A new industrial cycle is taking shape in Abu Dhabi as Abu Dhabi National Oil Company (ADNOC) accelerates project awards worth AED200 billion between 2026 and 2028. This investment wave marks a decisive shift toward domestic manufacturing, supply chain localisation, and long-term workforce expansion.
- TA’ZIZ and chemicals ecosystem drive job creation
- Borouge 4 expansion strengthens manufacturing capacity
- LNG, gas and infrastructure projects widen EPC opportunities
- ICV programme reshapes hiring and procurement
- Talent pipeline expands alongside industrial growth
- What this means for UAE industrial hiring
At the core of this strategy lies Ruwais, which is rapidly evolving into the UAE’s primary downstream and chemicals hub. ADNOC’s integrated model covering feedstock, production, logistics, and trading—is designed to reduce import reliance while strengthening industrial resilience. As a result, the emirate is positioning itself as a global centre for energy and chemicals manufacturing.

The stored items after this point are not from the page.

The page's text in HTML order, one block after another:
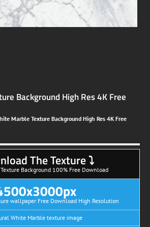
;
Background High Res 4K Free
Marble Texture Background High Res 4K Free
The Texture ⤵
Background 100% Free Download
wallpaper Free Download High Resolution
White Marble texture image
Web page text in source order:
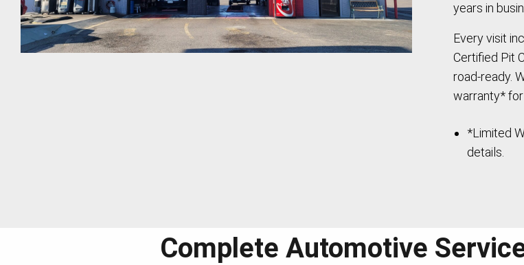
years in
Every visit
Certified Pit
road-ready.
warranty* for
*Limited
details.
Complete Automotive
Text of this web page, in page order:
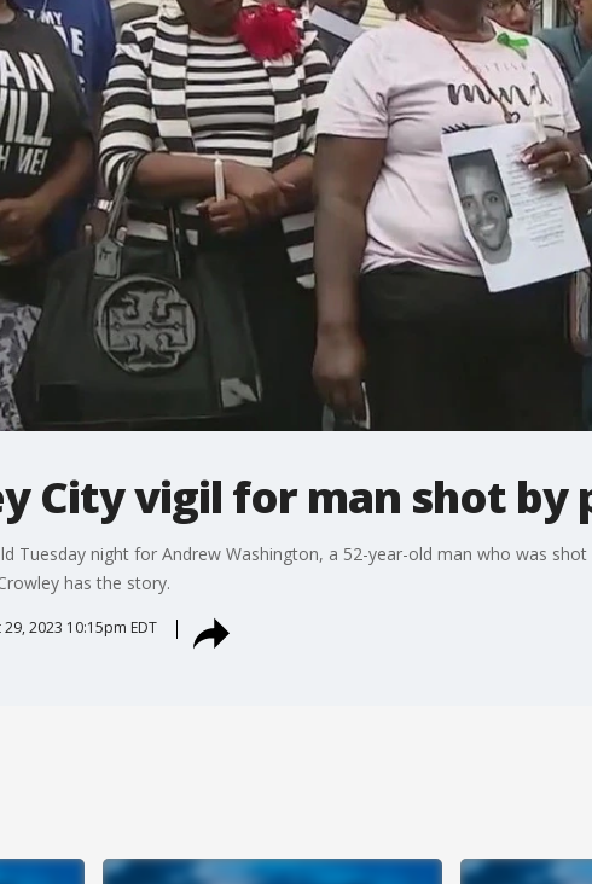
City vigil for man shot by
Tuesday night for Andrew Washington, a 52-year-old man who was
has the story.
29, 2023 10:15pm EDT
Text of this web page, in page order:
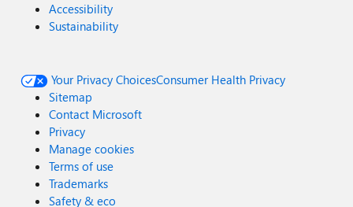
Accessibility
Sustainability
Your Privacy ChoicesConsumer Health Privacy
Sitemap
Contact Microsoft
Privacy
Manage cookies
Terms of use
Trademarks
Safety & eco
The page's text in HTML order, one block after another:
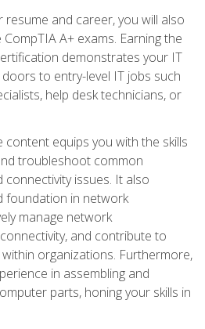
and career, you will also
A+ exams. Earning the
demonstrates your IT
to entry-level IT jobs such
help desk technicians, or
content equips you with the skills
troubleshoot common
issues. It also
foundation in network
manage network
and contribute to
organizations. Furthermore,
in assembling and
parts, honing your skills in
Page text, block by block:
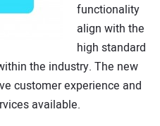
functionality
align with the
high standard
the industry. The new
customer experience and
available.
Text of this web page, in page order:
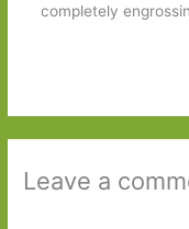
completely
Leave a
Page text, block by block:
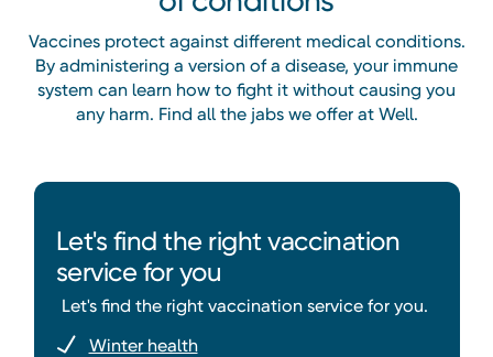
Vaccines protect against different medical conditions.
By administering a version of a disease, your immune
system can learn how to fight it without causing you
any harm. Find all the jabs we offer at Well.
Let's find the right vaccination
service for you
Let's find the right vaccination service for you.
Winter health
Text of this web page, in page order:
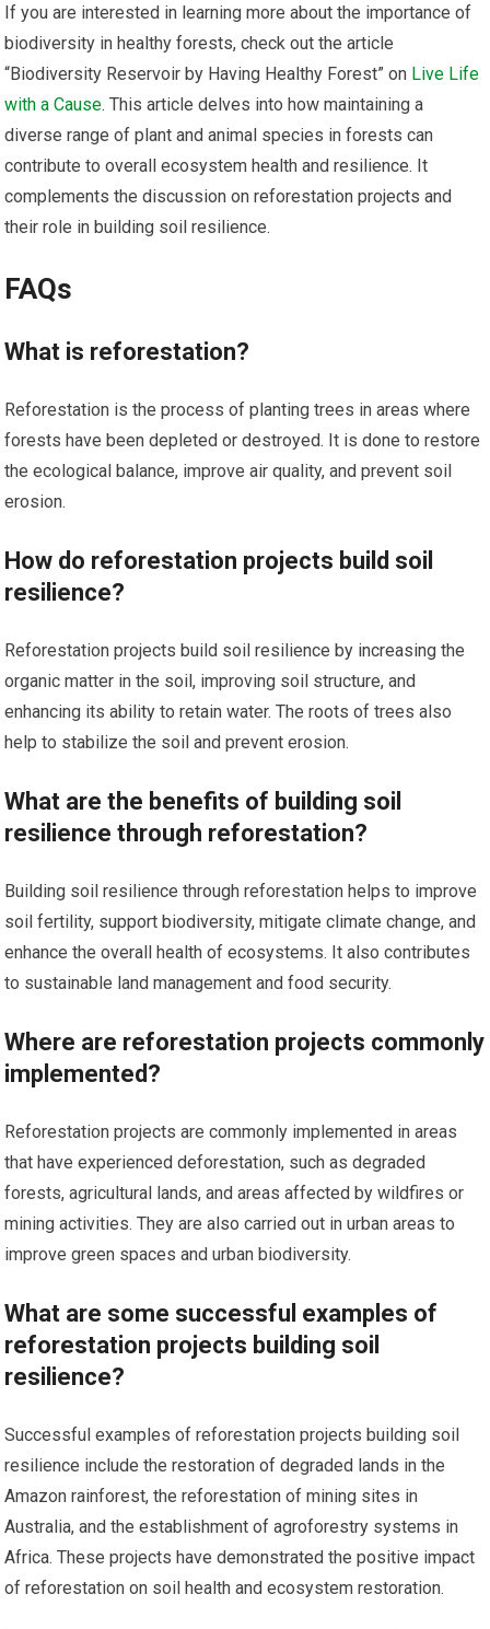
If you are interested in learning more about the importance of
biodiversity in healthy forests, check out the article
“Biodiversity Reservoir by Having Healthy Forest” on Live Life
with a Cause. This article delves into how maintaining a
diverse range of plant and animal species in forests can
contribute to overall ecosystem health and resilience. It
complements the discussion on reforestation projects and
their role in building soil resilience.
FAQs
What is reforestation?
Reforestation is the process of planting trees in areas where
forests have been depleted or destroyed. It is done to restore
the ecological balance, improve air quality, and prevent soil
erosion.
How do reforestation projects build soil
resilience?
Reforestation projects build soil resilience by increasing the
organic matter in the soil, improving soil structure, and
enhancing its ability to retain water. The roots of trees also
help to stabilize the soil and prevent erosion.
What are the benefits of building soil
resilience through reforestation?
Building soil resilience through reforestation helps to improve
soil fertility, support biodiversity, mitigate climate change, and
enhance the overall health of ecosystems. It also contributes
to sustainable land management and food security.
Where are reforestation projects commonly
implemented?
Reforestation projects are commonly implemented in areas
that have experienced deforestation, such as degraded
forests, agricultural lands, and areas affected by wildfires or
mining activities. They are also carried out in urban areas to
improve green spaces and urban biodiversity.
What are some successful examples of
reforestation projects building soil
resilience?
Successful examples of reforestation projects building soil
resilience include the restoration of degraded lands in the
Amazon rainforest, the reforestation of mining sites in
Australia, and the establishment of agroforestry systems in
Africa. These projects have demonstrated the positive impact
of reforestation on soil health and ecosystem restoration.

TA’ZIZ and chemicals ecosystem drive job creation
A key pillar of this expansion is TA’ZIZ, the industrial chemicals joint venture between ADNOC and ADQ. Phase one alone is expected to contribute AED183 billion ($50 billion) to the UAE economy.
More importantly, the project highlights the scale of labour demand ahead. It is set to generate around 20,000 construction jobs and 6,000 permanent roles. These roles will span engineering, chemicals, plant operations, and industrial maintenance. Consequently, hiring demand is likely to remain strong well beyond the construction phase.

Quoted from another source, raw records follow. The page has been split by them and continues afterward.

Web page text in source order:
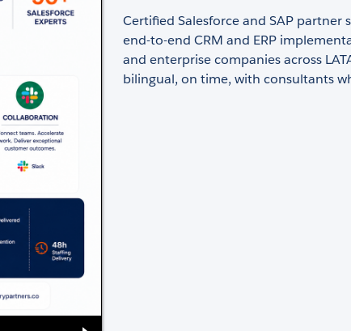
Certified Salesforce and SAP partner
end-to-end CRM and ERP
and enterprise companies across
bilingual, on time, with consultants
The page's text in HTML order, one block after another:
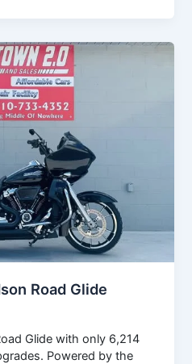
Road Glide
Glide with only 6,214
Powered by the
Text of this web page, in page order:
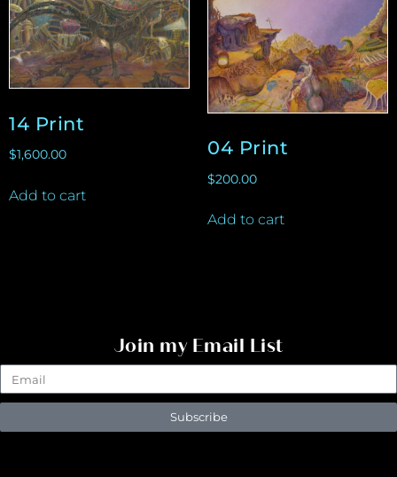
14 Print
$1,600.00
Add to cart
04 Print
$200.00
Add to cart
Join my Email List
Subscribe
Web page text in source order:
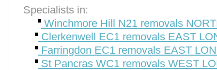
Specialists in:
Winchmore Hill N21 removals
Clerkenwell EC1 removals EAST
Farringdon EC1 removals EAST
St Pancras WC1 removals WEST
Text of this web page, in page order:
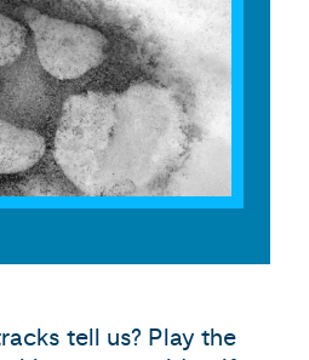
tell us? Play the
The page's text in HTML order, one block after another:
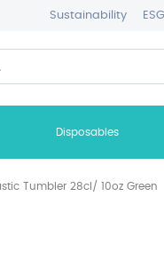
Sustainability
Disposables
Tumbler 28cl/ 10oz Green
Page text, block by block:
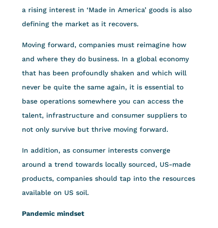
a rising interest in ‘Made in America’ goods is also
defining the market as it recovers.
Moving forward, companies must reimagine how
and where they do business. In a global economy
that has been profoundly shaken and which will
never be quite the same again, it is essential to
base operations somewhere you can access the
talent, infrastructure and consumer suppliers to
not only survive but thrive moving forward.
In addition, as consumer interests converge
around a trend towards locally sourced, US-made
products, companies should tap into the resources
available on US soil.
Pandemic mindset
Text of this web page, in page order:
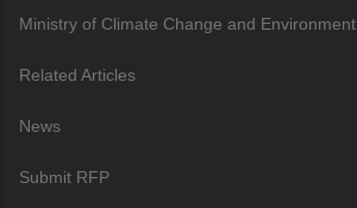
Ministry of Climate Change and Environment
Related Articles
News
Submit RFP
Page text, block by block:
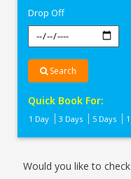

In addition, TA’ZIZ is expected to reach a production capacity of 4.7 million tonnes annually by 2028. Long-term agreements across methanol and PVC value chains, worth about AED104 billion, further reinforce supply chain depth.
Borouge 4 expansion strengthens manufacturing capacity
Alongside TA’ZIZ, ADNOC continues to expand its petrochemical footprint through Borouge. The Borouge 4 project will add 1.4 million tonnes per year of capacity, taking total output to 6.4 million tonnes annually.
Notably, the project includes the world’s largest Borstar® gas-phase reactor. It has already generated nearly AED2.2 billion in local purchase orders. Therefore, it is not just an industrial upgrade—it is also a direct boost to local suppliers and contractors.
LNG, gas and infrastructure projects widen EPC opportunities
ADNOC’s expansion is not limited to chemicals. The ADNOC Gas has awarded $5 billion in contracts for the Rich Gas Development project. Meanwhile, the ESTIDAMA pipeline expansion has exceeded AED2 billion in EPC awards, with around 70% expected to circulate within the UAE economy.
Furthermore, the Ruwais LNG project carries an EPC contract valued at AED20.2 billion, with up to 55% of the value retained locally. Similarly, the Lower Zakum artificial island project—led by ADNOC Logistics & Services—has achieved 75% local value retention. These figures underline a consistent push toward domestic economic participation.
ICV programme reshapes hiring and procurement
Beyond capital expenditure, ADNOC’s strategy aligns closely with the UAE’s In-Country Value Program (ICV). This framework is actively reshaping procurement models, contractor selection, and hiring practices.
As a result, companies operating in the UAE must now prioritise local workforce participation and domestic sourcing. This shift increases compliance requirements. At the same time, it intensifies competition for skilled Emirati talent. Consequently, hiring strategies are evolving from cost-based models to localisation-driven frameworks.
Talent pipeline expands alongside industrial growth
ADNOC is also investing in workforce development. Its trading division, for instance, has grown from just five professionals in 2019 to over 400 today. Notably, more than 140 UAE nationals now work in trading, risk management, and market analytics using AI-enabled systems.
This expansion signals a broader trend. Industrial growth is no longer limited to traditional engineering roles. Instead, it increasingly includes digital, analytical, and trading capabilities. Therefore, the future workforce will require a hybrid mix of technical and data-driven skills.
What this means for UAE industrial hiring
Taken together, ADNOC’s project pipeline signals a structural shift in the UAE’s industrial economy. Investment is no longer confined to upstream oil production. Instead, it is flowing into downstream manufacturing, chemicals, and integrated supply chains.
For employers, this creates sustained demand for engineers, technicians, and specialised operators. For contractors, it raises the bar on localisation compliance. And for jobseekers, it opens opportunities across both traditional industrial roles and emerging digital functions.